### TO DO:
Please restate each line of the data that follows word for word, skipping any image.

(Records from a dataset)
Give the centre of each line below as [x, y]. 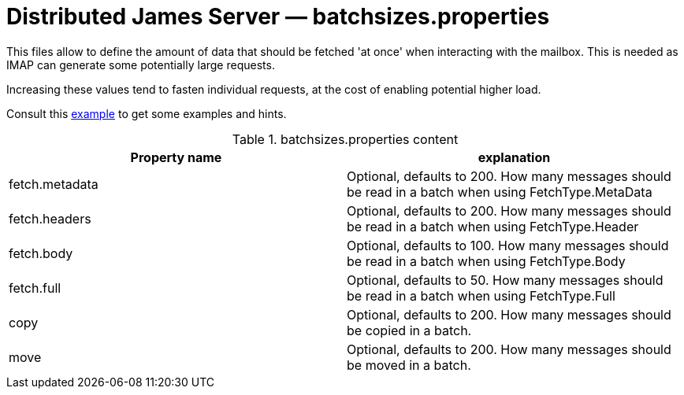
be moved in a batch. [409, 365]
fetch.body [41, 253]
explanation [514, 157]
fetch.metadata [54, 184]
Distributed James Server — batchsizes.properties [278, 17]
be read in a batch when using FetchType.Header [493, 226]
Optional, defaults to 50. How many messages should [505, 280]
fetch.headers [50, 218]
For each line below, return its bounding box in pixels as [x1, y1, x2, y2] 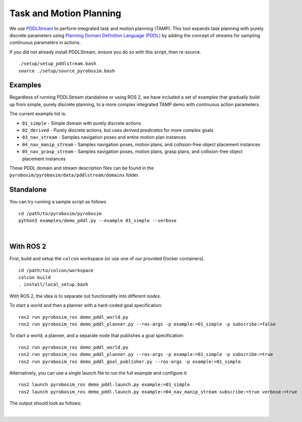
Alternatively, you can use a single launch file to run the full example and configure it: [9, 370, 188, 376]
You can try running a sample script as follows [9, 199, 107, 205]
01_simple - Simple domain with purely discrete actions [22, 120, 141, 126]
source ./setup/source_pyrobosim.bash [18, 68, 115, 74]
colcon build [18, 275, 51, 281]
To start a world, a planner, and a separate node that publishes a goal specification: [9, 333, 184, 339]
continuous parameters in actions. [9, 40, 81, 46]
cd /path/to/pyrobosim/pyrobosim [18, 210, 102, 216]
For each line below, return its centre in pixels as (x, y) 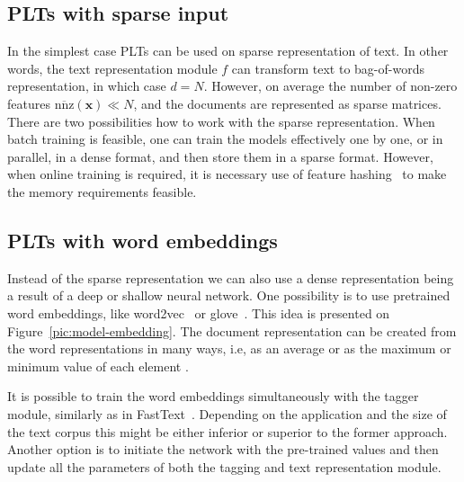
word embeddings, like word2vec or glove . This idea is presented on (199, 312)
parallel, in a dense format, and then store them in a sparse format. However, (220, 156)
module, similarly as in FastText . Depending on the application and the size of (227, 413)
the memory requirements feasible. (102, 191)
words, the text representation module (112, 68)
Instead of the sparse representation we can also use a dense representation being (231, 277)
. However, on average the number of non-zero (330, 86)
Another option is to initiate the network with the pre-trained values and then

### ANSWER AREA:
Give the centre of each line below as [x, y]. 
be moved in a batch. [409, 365]
fetch.body [41, 253]
explanation [514, 157]
fetch.metadata [54, 184]
Distributed James Server — batchsizes.properties [278, 17]
be read in a batch when using FetchType.Header [493, 226]
Optional, defaults to 50. How many messages should [505, 280]
fetch.headers [50, 218]
For each line below, return its bounding box in pixels as [x1, y1, x2, y2] 
Alternatively, you can use a single launch file to run the full example and configure it: [9, 370, 188, 376]
You can try running a sample script as follows [9, 199, 107, 205]
01_simple - Simple domain with purely discrete actions [22, 120, 141, 126]
source ./setup/source_pyrobosim.bash [18, 68, 115, 74]
colcon build [18, 275, 51, 281]
To start a world, a planner, and a separate node that publishes a goal specification: [9, 333, 184, 339]
continuous parameters in actions. [9, 40, 81, 46]
cd /path/to/pyrobosim/pyrobosim [18, 210, 102, 216]
For each line below, return its centre in pixels as (x, y) 
word embeddings, like word2vec or glove . This idea is presented on (199, 312)
parallel, in a dense format, and then store them in a sparse format. However, (220, 156)
module, similarly as in FastText . Depending on the application and the size of (227, 413)
the memory requirements feasible. (102, 191)
words, the text representation module (112, 68)
Instead of the sparse representation we can also use a dense representation being (231, 277)
. However, on average the number of non-zero (330, 86)
Another option is to initiate the network with the pre-trained values and then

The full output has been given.